Let's look at a simple example: trinary alphabet (n equals 3), with four symbols (call them w, x, y and z, in increasing order of probability). The algorithm as described will group w, x and y under a single node, and then (supposedly, as there are only two nodes remaining, not three, so this isn't explained explicitly, but I think this is the reasonable way to understand it) that new node and z under one more new node, which ends up as the root:
root / \ wxy z / | \ w x y
So the root only has two children (which is OK, the article does mention the possibility that "additional 0-probability place holders must be added"). But surely this can't be the optimum, as better compression would be achieved by moving one of the first three symbols (optimally y) to occupy the free position directly under the root, rather than its current, deeper position:
root / | \ wx y z / \ w x
This prompted me to look at Huffman's paper (http://compression.ru/download/articles/huff/huffman_1952_minimum-redundancy-codes.pdf as referred to from the article), where I think the issue is actually addressed, by saying (left column of the fourth - and last - page, which is page 1101) "... it will be required that all these brackets, with the possible exception of one combining the least probable messages of the original ensemble, always combine a number of messages equal to D." (emphasis mine).
I think the article should be fixed to reflect this and to explain the algorithm more clearly. And I'd rather leave this task to someone more proficient than myself (but I might do it myself eventually if I notice in some time that this hasn't been addressed). 95.90.235.121 (talk) 12:00, 29 December 2020 (UTC)
¿Huffman tree?
[edit]What it's called Huffman tree it's called in bibliography as Kraft Tree--138.4.177.124 (talk) 15:20, 16 February 2021 (UTC)
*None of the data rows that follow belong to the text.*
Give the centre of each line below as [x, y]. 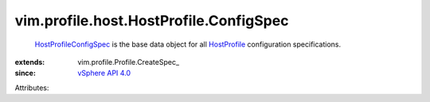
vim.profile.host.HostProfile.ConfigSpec [152, 21]
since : [25, 73]
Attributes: [32, 88]
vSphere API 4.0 [104, 73]
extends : [30, 62]
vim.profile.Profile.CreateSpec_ [128, 62]
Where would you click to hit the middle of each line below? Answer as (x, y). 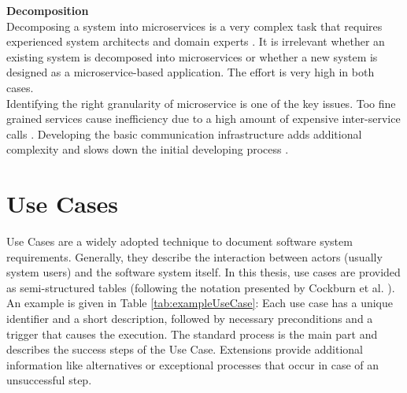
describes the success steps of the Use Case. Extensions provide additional (185, 349)
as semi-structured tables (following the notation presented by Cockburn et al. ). (201, 287)
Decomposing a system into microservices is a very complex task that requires (194, 26)
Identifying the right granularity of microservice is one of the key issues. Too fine (201, 103)
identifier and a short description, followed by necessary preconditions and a (190, 319)
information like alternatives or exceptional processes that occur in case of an (193, 364)
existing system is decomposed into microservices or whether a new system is (192, 56)
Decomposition (48, 10)
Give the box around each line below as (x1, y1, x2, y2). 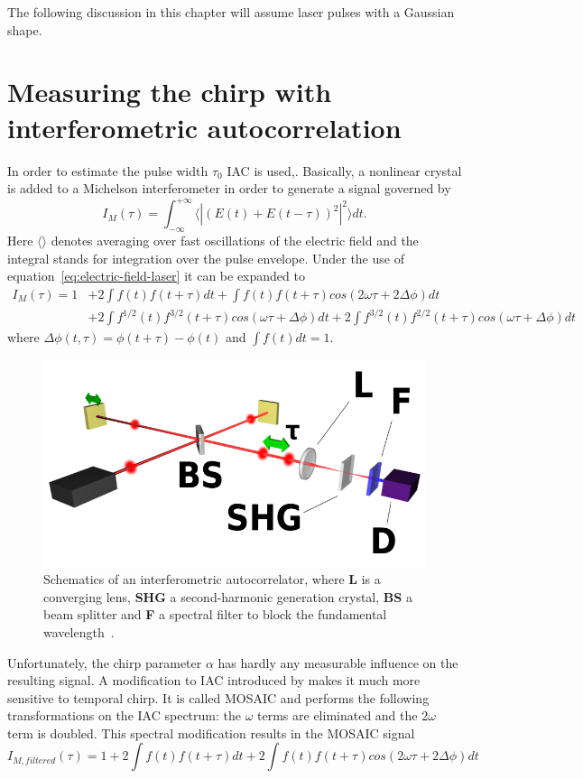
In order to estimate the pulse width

Better applications section?
[edit]The applications section needs some work. The first paragraph compares Huffman codes to Arithmetic coding (see the rest of the drama in this talk page), which is not an application. The second paragraph describes some compression algorithms that use prefix codes which are specifically described as NOT Huffman codes.
So... the applications section has no applications in it.
J2kun (talk) 02:00, 4 May 2021 (UTC)
- Gof for it. Prefixed codes are not huffman codes for sure (judging by papers that I've seen so far). AXONOV (talk) ⚑ 15:14, 3 December 2021 (UTC)
Finite vs infinite alphabet
[edit]The definition speaks of sets, but doesn't say finite. Does the tree construction still work out OK for infinite alphabets and trees of infinite depth? Clearly one can't work from the leaves combining least-probably nodes if there are infinitely many. See Golomb code, the last part of this edit where I'm not so sure about what I said. Dicklyon (talk) 16:07, 12 July 2021 (UTC)
Simpler explanation
[edit]Current § Problem definition subsection is overly abstract. I got a paper described in much simpler terms how to get huffman code for a given set of symbols (probability values). No hard math involved, take a look: Huffman Offline.pdf AXONOV (talk) ⚑ 15:18, 3 December 2021 (UTC)
Wrong bit quantity/comparison in the example at the beginning
[edit]I think there´s some kind of "mistake" in the description: "this code requires 135 (or 147) bits, as opposed to 288 (or 180) bits if 36 characters of 8 (or 5) bits were used.". There are only 16 sympbols listed in the table given below the tree-graphics, so for a FAIR comparison, only 4 bits are required to binary code 16 different symbols. Please don´t compare most wasteful ASCII-Coding with the Huffman Code, please don´t limit Huffman Coding to text-data! If it comes to the GAIN everybody is greedily looking for, it´s 135 bits used by huffman-coding (without codebook and decoder) versus 36 chars * 4 binary code bits = 144 bits (NOT 288 or 180 given in the description!). I know it does look much less impressive, if you honestly say "only 144-135=9 bits gain in this example, and overhead for codebook and decoder is even discounted!". I ask for a fair comparison, because everybody should face the truth how hard it is to find powerful algorithms for data compression. Don´t try to make Huffman Coding better than it is, don´t feed the "magic function theory". And PLEASE also show an example where beloved Huffman Coding clearly FAILS! — Preceding unsigned comment added by 84.115.238.220 (talk) 05:47, 3 June 2023 (UTC)